An STD System Using Multiple STD Results and Multiple Rescoring Method for NTCIR-12 SpokenQuery&Doc Task

Researches of Spoken Term Detection (STD) have been actively conducted in recent years. The task of STD is searching for a particular speech segment from a large amount of multimedia data that include audio or speech data. In NTCIR-12, a task containing multiple spoken queries is newly added to the STD task. In this paper, we explain an STD system that our team developed for the NTCIR-12 SpokenQuery & Doc task. We have already proposed the various methods to improve the STD accuracy for out-ofvocabulary (OOV) query terms. Our method consists of four steps. First, multiple automatic speech recognizers (ASRs) are performed for spoken documents using triphone, syllables, demiphone and SPS and multiple speech recognition results are obtained. Retrieval results are obtained for each subword unit.

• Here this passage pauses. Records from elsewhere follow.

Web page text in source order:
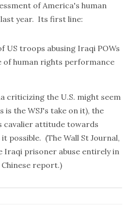
of America's human
year. Its first line:
US troops abusing Iraqi POWs
of human rights performance
criticizing the U.S. might seem
is the WSJ's take on it), the
cavalier attitude towards
possible. (The Wall St Journal,
Iraqi prisoner abuse entirely in
report.)
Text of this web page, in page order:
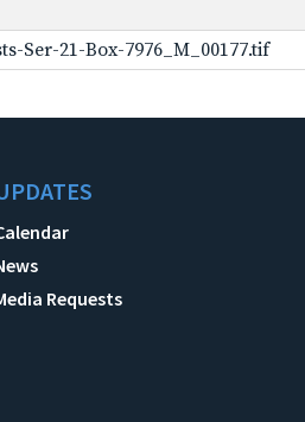
Ser-21-Box-7976_M_00177.tif
Requests

Second, these retrieval results are integrated [1][2]. Third, we apply a rescoring method to improve the STD accuracy that contains highly ranked candidates [3]. Lastly, a rescoring method is applied to compare a query with spoken documents in more detail by using the posterior probability obtained from Deep Neural Network (DNN) [4]. We apply this method to only the top candidates to reduce the retrieval time [5]. For a spoken query, we use two rescoring methods. First method compares two posterior probability vectors of the spoken query and spoken documents. Second method utilizes the papers in proceedings. We apply these methods to the test collection of NTCIR-12 and show experimental results for these methods.